Now, no one can deny that climate change poses a serious medium-term threat to agricultural production and yields, and that governments are doing a miserably bad job at combating it. But overall, global markets for basic food commodities have performed astonishingly well in recent years, overcoming the shock of the Ukraine invasion.

There’s a lot of attention on high-income consumers and first-world issues like food manufacturers sneakily downsizing chocolate bars in response to higher cocoa prices. Variable rainfall and high temperatures can be terrible news for cocoa growers in sub-Saharan Africa selling into the European market, of course. But this is not a general crisis for the globalisation of food.

Price rises in these products for consumers in rich countries at the end of the supply chain are minor inconveniences. Coffee, tea, cocoa and chocolate between them make up comfortably less than 1 per cent of the consumer price basket in the UK, for example. Sharp price rises in those products last year didn’t stop overall British consumer price inflation going down — as indeed it has in the US, where consumer food price inflation is now below the overall rate.

The prices of staple foods which matter more to low-income countries have been gratifyingly under control. A jump in wheat prices in February 2022 because of the threat to Black Sea grain and fertiliser exports had been reversed five months later. Global cereal prices as measured by the Food and Agriculture Organization index are below where they were at the end of 2020.

Line chart of Prices on global commodity markets showing Going with the grain

Steve Wiggins, principal research fellow at ODI, the UK-headquartered think-tank, says: “Every time prices streak upwards we’re told by people who don’t know anything about commodities that global food markets are broken and things will never be the same again.” In fact, he says, by the time of the invasion, prices were already near the top of a traditional commodity cycle that started in the middle of 2020. After the shortlived impact of Ukraine had dissipated, global supply increased and the down phase proceeded. It’s an age-old cliché but it’s true: output responds to demand, and the best cure for high prices is high prices.

Critically, not only did production recover but the world trading system continued to function. Russia’s hope in 2022 of creating famine abroad to force its foes to back down and lift sanctions miserably failed. As the World Bank points out, apart from Ukrainian grain being exported via EU countries, west African nations previously dependent on Black Sea wheat were able to source from elsewhere, including southern hemisphere growers like Argentina.

Fears that governments would drive prices higher by blocking exports, as some did in the 2007-2008 global food crisis, also did not last long, with one or two exceptions such as India restricting sales of some types of rice.
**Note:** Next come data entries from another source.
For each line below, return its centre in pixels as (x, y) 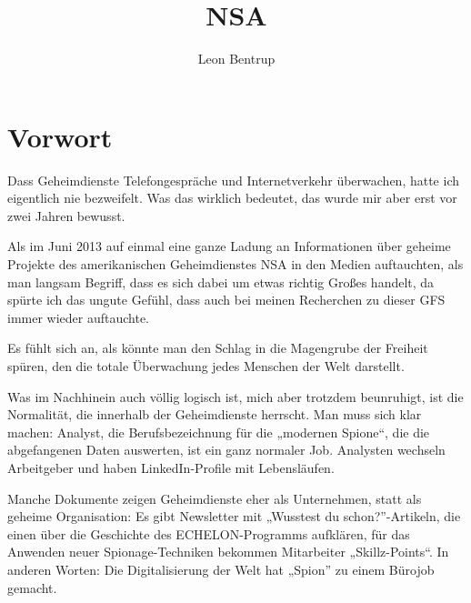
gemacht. (32, 587)
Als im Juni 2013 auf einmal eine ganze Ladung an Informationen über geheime (229, 246)
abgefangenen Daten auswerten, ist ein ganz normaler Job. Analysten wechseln (226, 450)
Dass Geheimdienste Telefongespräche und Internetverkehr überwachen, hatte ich (233, 180)
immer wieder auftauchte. (79, 317)
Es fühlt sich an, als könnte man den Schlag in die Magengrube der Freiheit (218, 348)
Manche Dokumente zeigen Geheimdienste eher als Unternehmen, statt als (215, 498)
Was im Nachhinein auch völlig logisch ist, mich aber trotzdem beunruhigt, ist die (235, 396)
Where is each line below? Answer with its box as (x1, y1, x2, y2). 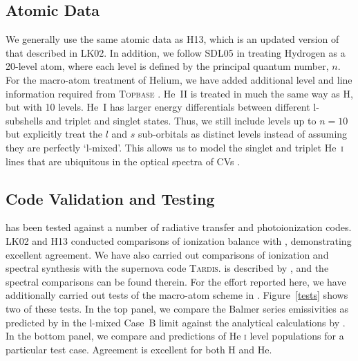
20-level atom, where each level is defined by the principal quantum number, (6, 59, 329, 73)
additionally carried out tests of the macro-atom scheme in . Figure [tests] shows (6, 288, 348, 302)
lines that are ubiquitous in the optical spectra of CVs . (6, 154, 241, 168)
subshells (6, 113, 43, 127)
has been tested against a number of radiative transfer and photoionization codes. (6, 220, 352, 234)
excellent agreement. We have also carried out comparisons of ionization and (6, 247, 329, 261)
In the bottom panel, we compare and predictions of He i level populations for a (6, 328, 344, 343)
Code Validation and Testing (6, 187, 215, 209)
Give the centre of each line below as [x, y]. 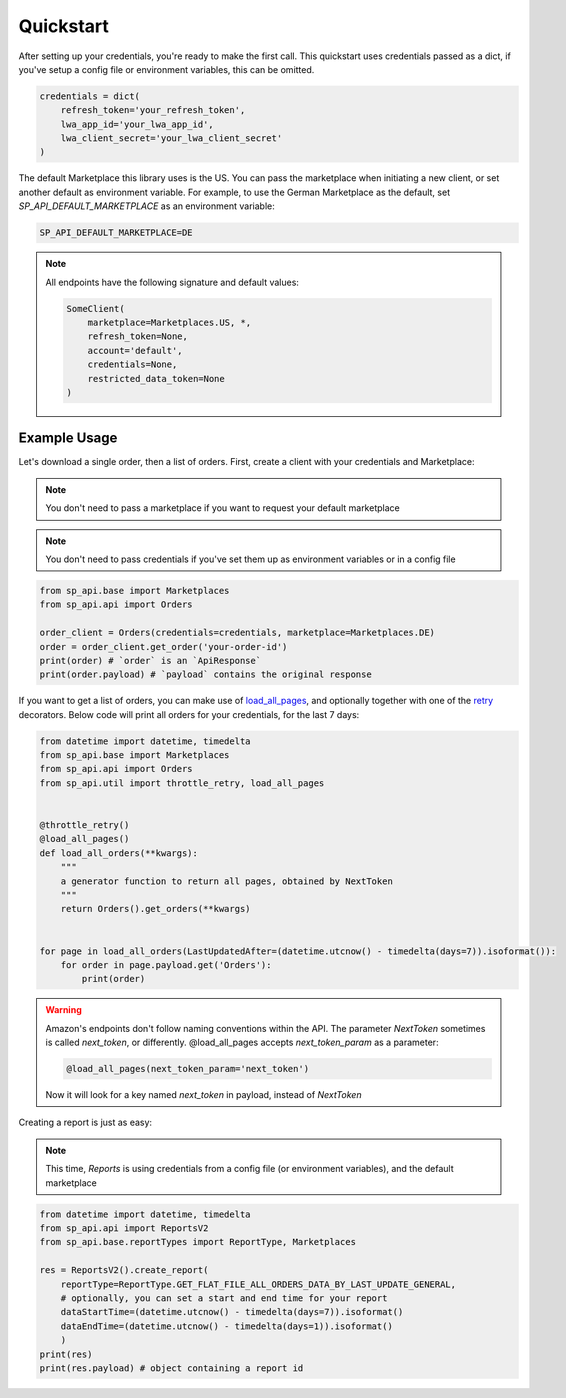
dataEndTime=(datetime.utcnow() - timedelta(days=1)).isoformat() [227, 1326]
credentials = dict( [89, 96]
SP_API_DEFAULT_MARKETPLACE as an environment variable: [146, 206]
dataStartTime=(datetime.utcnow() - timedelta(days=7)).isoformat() [232, 1312]
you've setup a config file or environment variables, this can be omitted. [166, 69]
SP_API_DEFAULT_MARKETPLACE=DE [116, 233]
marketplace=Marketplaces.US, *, [169, 322]
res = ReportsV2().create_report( [124, 1270]
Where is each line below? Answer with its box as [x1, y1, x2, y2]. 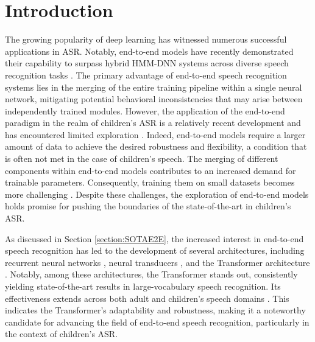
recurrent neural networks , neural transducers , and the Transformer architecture [5, 256, 310, 268]
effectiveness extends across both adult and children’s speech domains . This [5, 291, 289, 304]
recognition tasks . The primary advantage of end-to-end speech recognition [5, 68, 287, 81]
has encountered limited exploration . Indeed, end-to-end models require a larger [5, 128, 306, 141]
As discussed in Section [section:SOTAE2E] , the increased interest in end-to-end [5, 232, 304, 245]
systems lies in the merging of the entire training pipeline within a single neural [5, 80, 302, 93]
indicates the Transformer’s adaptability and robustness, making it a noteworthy [5, 304, 306, 316]
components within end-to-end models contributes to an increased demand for [5, 164, 296, 176]
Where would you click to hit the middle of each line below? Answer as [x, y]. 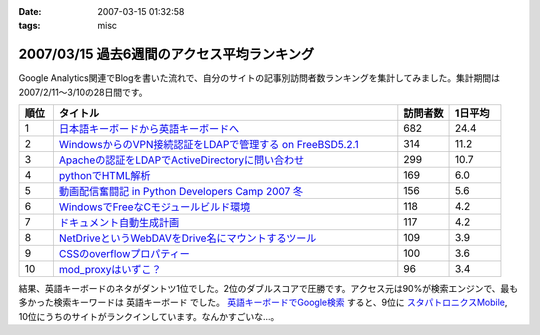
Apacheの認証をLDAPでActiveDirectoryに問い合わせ [181, 160]
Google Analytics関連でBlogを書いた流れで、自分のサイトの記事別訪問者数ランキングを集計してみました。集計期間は [259, 78]
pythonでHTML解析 [104, 176]
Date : [30, 11]
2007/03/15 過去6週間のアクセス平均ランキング [166, 54]
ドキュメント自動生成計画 [119, 223]
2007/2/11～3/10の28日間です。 [83, 92]
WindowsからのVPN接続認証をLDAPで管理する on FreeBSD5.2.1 [208, 145]
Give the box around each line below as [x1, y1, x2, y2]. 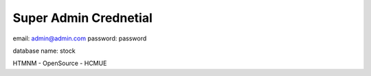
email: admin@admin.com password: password [12, 34, 147, 42]
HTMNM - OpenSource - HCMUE [12, 59, 107, 68]
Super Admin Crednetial [12, 10, 153, 25]
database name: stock [12, 47, 76, 55]
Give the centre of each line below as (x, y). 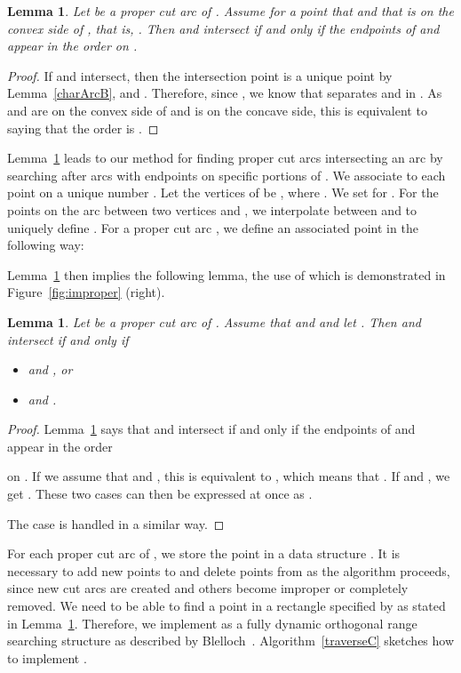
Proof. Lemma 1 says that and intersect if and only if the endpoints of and (211, 429)
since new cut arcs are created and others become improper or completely (208, 588)
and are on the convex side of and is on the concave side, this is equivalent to (217, 110)
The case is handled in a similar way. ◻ (116, 523)
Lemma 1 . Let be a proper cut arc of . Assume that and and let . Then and (214, 321)
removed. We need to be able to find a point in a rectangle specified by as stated (227, 606)
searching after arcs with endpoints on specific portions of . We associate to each (227, 175)
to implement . (47, 657)
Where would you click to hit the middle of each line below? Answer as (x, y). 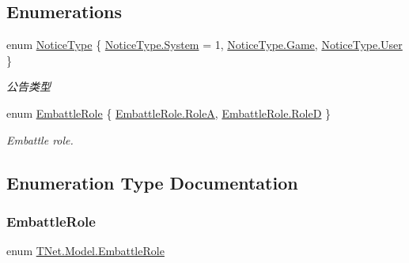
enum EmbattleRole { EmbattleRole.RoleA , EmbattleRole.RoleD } (169, 113)
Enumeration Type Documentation (152, 182)
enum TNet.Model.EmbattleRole (85, 251)
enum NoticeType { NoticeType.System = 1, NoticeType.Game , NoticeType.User (204, 45)

The International Food Policy Research Institute think-tank says that such restrictions currently cover only 8 per cent of traded calories, half the rate in April 2022. 

In common with manufacturers, food trade has also adapted to interruptions in international shipping. As with container ships, bulk commodity carriers which used to go through the Suez Canal are routinely routed round the southern tip of Africa, and trading companies have also learned to cope with disruptions to the Panama Canal, both without prohibitively driving up costs.

Wiggins points out that far from having shocks transmitted by dysfunctional global markets, countries with current food supply problems are generally those that are geographically isolated or have domestic issues. Food security problems are centred on landlocked nations in sub-Saharan Africa dependent on local production that is susceptible to droughts, and countries where output and imports are affected by conflict (Yemen, Sudan, Somalia).

In Egypt, the world’s biggest wheat importer, the government in June risked public unrest by quadrupling subsidised bread prices. But that mainly reflects domestic macroeconomic problems — a cash-strapped administration and local currency prices being pushed up by the Egyptian pound tanking against the dollar — not a shortage of available traded wheat.

The current state of world food production and consumption isn’t an indictment of “neoliberalism”, though it’s true we have a long way to go to correct markets to internalise the external costs of carbon emissions. Farming is often distorted by protectionism and subsidies at a local level, but global open trade has delivered levels of food security unmatched in human history. Markets have enabled the world to ride a whole series of shocks. They will be an essential part of efforts to survive new ones in the future.